■ Exercise description:
Any images in the material are to be dropped while every line is retyped exactly.

■ Material to process:
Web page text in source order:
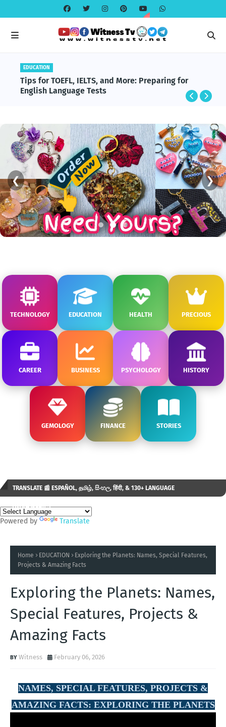
EDUCATION
Tips for TOEFL, IELTS, and More: Preparing for
English Language Tests
EDUCATION
BlackRock and Aladdin Explained: The
Technology Powering Global Finance
❮ ❯
TECHNOLOGY EDUCATION HEALTH PRECIOUS
CAREER BUSINESS PSYCHOLOGY HISTORY
GEMOLOGY FINANCE STORIES
TRANSLATE 📰 ESPAÑOL, தமிழ், සිංහල, हिंदी, & 130+ LANGUAGE
AVAILABLE...✒️
Powered by Translate
Home EDUCATION
Exploring the Planets: Names, Special Features,
Projects & Amazing Facts
Exploring the Planets: Names,
Special Features, Projects &
Amazing Facts
Witness February 06, 2026
NAMES, SPECIAL FEATURES, PROJECTS &
AMAZING FACTS: EXPLORING THE PLANETS

■ Answer section:
Web page text in source order:
EDUCATION
Tips for TOEFL, IELTS, and More: Preparing for
English Language Tests
EDUCATION
BlackRock and Aladdin Explained: The
Technology Powering Global Finance
❮ ❯
TECHNOLOGY EDUCATION HEALTH PRECIOUS
CAREER BUSINESS PSYCHOLOGY HISTORY
GEMOLOGY FINANCE STORIES
TRANSLATE 📰 ESPAÑOL, தமிழ், සිංහල, हिंदी, & 130+ LANGUAGE
AVAILABLE...✒️
Powered by Translate
Home EDUCATION
Exploring the Planets: Names, Special Features,
Projects & Amazing Facts
Exploring the Planets: Names,
Special Features, Projects &
Amazing Facts
Witness February 06, 2026
NAMES, SPECIAL FEATURES, PROJECTS &
AMAZING FACTS: EXPLORING THE PLANETS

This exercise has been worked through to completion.